Com relação ao cupuaçu, foi possível retomar a patente para o Brasil, mas há ainda muitos outros produtos amazônicos cujos registros ainda estão em poder de empresas multinacionais. No levantamento foram relacionados 13 aeroportos brasileiros, de capitais e outras cidades populosas, que vêm servindo de passagem ao tráfico de animais silvestres brasileiros para países da Europa e os Estados Unidos.

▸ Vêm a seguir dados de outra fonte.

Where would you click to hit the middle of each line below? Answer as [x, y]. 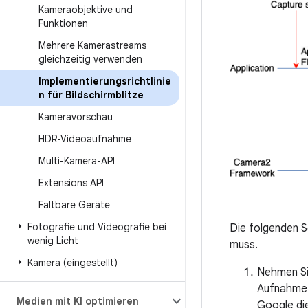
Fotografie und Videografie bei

Entre esses terminais está o Aeroporto Pinto Martins, de Fortaleza. Foram entrevistadas pelo Ibope 2.002 pessoas maiores de 16 anos, entre os dias 8 e 13 de abril último. Cento e 40 municípios de todas as regiões brasileiras fizeram parte da seleção para a elaboração da pesquisa.

A margem de erro é de 2,2 pontos percentuais para mais ou para menos, sendo que o nível de confiança estimado na consulta é de 95%. O temor por uma intervenção internacional nas florestas brasileiras, segundo a pesquisa, é mais elevado entre os jovens, entre aqueles que concluíram o ensino médio e têm renda familiar que varia de cinco a 10 salários mínimos.

O levantamento feito pelo Renctas e Ibope veio demonstrar que a preocupação com a soberania nacional não é um tema superado, ao contrário de muitos analistas mal-intencionados procuram incutir na população depois do advento da chamada globalização.

Pelo que se observa é entre as grandes potências que pregam o internacionalismo das riquezas naturais dos outros países, é claro, onde se detecta maior protecionismo e vigilância dos seus recursos naturais. Daí a necessidade de os países em desenvolvimento, como o Brasil, procurarem defender a todo custo a grande diversidade de flora e fauna.

Na relação de animais mais visados pelo tráfico incluem-se espécies de diversos tamanhos e hábitats, tais como o tamanduá-mirim, a preguiça, a jibóia, o papagaio-verdadeiro, além de uma grande quantidade de pássaros e tartarugas. O mesmo alerta deve ser feito também com relação aos fósseis, alvo de contrabando para o Exterior. A região do Cariri, no Ceará, é um exemplo desse descalabro.

O governo Lula, comprometido na campanha presidencial com a defesa do meio ambiente, foi visto com bastante esperança pelos preservacionistas. Mas, infelizmente, as ações levadas a efeito até o momento pela atual administração federal têm sido tímidas, não obstante os esforços da ministra do Meio Ambiente, Marina Silva. É preciso uma ação mais enérgica. O País não pode perder mais tempo na defesa dos seus recursos naturais.